=== Saved entries ===
-- Opening Marker --

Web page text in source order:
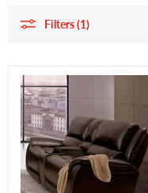
Filters (1)
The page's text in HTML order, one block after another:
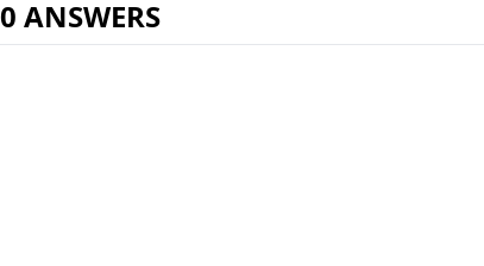
0 ANSWERS
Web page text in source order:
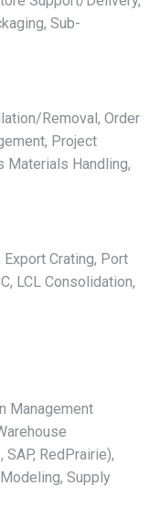
Sub-
Removal, Order
Project
Materials Handling,
Crating, Port
LCL Consolidation,
Management
RedPrairie),
Supply
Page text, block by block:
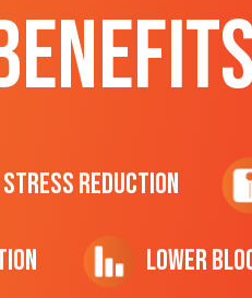
Stress Reduction
Lower
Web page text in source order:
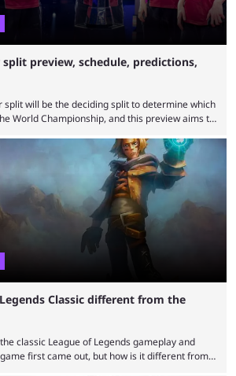
split preview, schedule, predictions,
split will be the deciding split to determine which
World Championship, and this preview aims to
the only two competitive League of Legends
their weight currently. The LEC did show
year, ...
Classic different from the
classic League of Legends gameplay and
first came out, but how is it different from
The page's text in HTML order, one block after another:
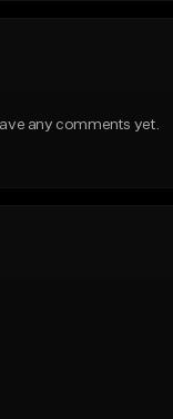
any comments yet.
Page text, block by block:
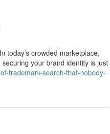
today’s crowded marketplace,
your brand identity is just
trademark-search-that-nobody-
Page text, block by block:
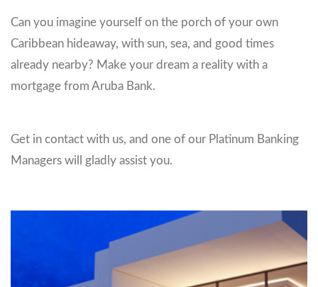
Can you imagine yourself on the porch of your own
Caribbean hideaway, with sun, sea, and good times
already nearby? Make your dream a reality with a
mortgage from Aruba Bank.
Get in contact with us, and one of our Platinum Banking
Managers will gladly assist you.
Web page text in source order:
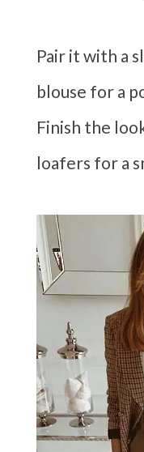
Pair it with a
blouse for a
Finish the
loafers for a
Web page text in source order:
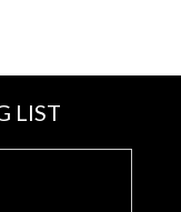
LIST
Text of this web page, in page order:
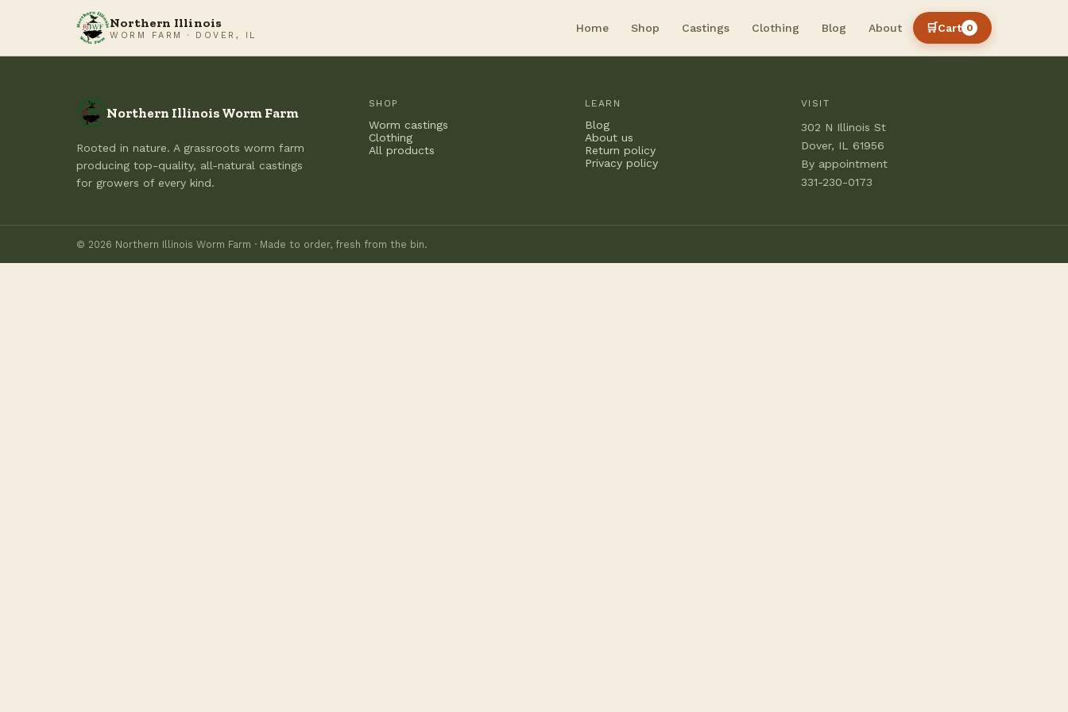
Northern Illinois
WORM FARM · DOVER, IL
Home Shop Castings Clothing Blog About 🛒Cart 0
Northern Illinois Worm Farm
Rooted in nature. A grassroots worm farm
producing top-quality, all-natural castings
for growers of every kind.
SHOP
Worm castings
Clothing
All products
LEARN
Blog
About us
Return policy
Privacy policy
VISIT
302 N Illinois St
Dover, IL 61956
By appointment
331-230-0173
© 2026 Northern Illinois Worm Farm · Made to order, fresh from the bin.

-- Closing Marker --

=== Exercise directions ===
Pictures aside, every entry above must be repeated exactly.

=== Response below ===
Web page text in source order:
Filters (1)
The page's text in HTML order, one block after another:
0 ANSWERS
Web page text in source order:
Sub-
Removal, Order
Project
Materials Handling,
Crating, Port
LCL Consolidation,
Management
RedPrairie),
Supply
Page text, block by block:
Stress Reduction
Lower
Web page text in source order:
split preview, schedule, predictions,
split will be the deciding split to determine which
World Championship, and this preview aims to
the only two competitive League of Legends
their weight currently. The LEC did show
year, ...
Classic different from the
classic League of Legends gameplay and
first came out, but how is it different from
The page's text in HTML order, one block after another:
any comments yet.
Page text, block by block:
today’s crowded marketplace,
your brand identity is just
trademark-search-that-nobody-
Page text, block by block:
Can you imagine yourself on the porch of your own
Caribbean hideaway, with sun, sea, and good times
already nearby? Make your dream a reality with a
mortgage from Aruba Bank.
Get in contact with us, and one of our Platinum Banking
Managers will gladly assist you.
Web page text in source order:
Pair it with a
blouse for a
Finish the
loafers for a
Web page text in source order:
LIST
Text of this web page, in page order:
Northern Illinois
WORM FARM · DOVER, IL
Home Shop Castings Clothing Blog About 🛒Cart 0
Northern Illinois Worm Farm
Rooted in nature. A grassroots worm farm
producing top-quality, all-natural castings
for growers of every kind.
SHOP
Worm castings
Clothing
All products
LEARN
Blog
About us
Return policy
Privacy policy
VISIT
302 N Illinois St
Dover, IL 61956
By appointment
331-230-0173
© 2026 Northern Illinois Worm Farm · Made to order, fresh from the bin.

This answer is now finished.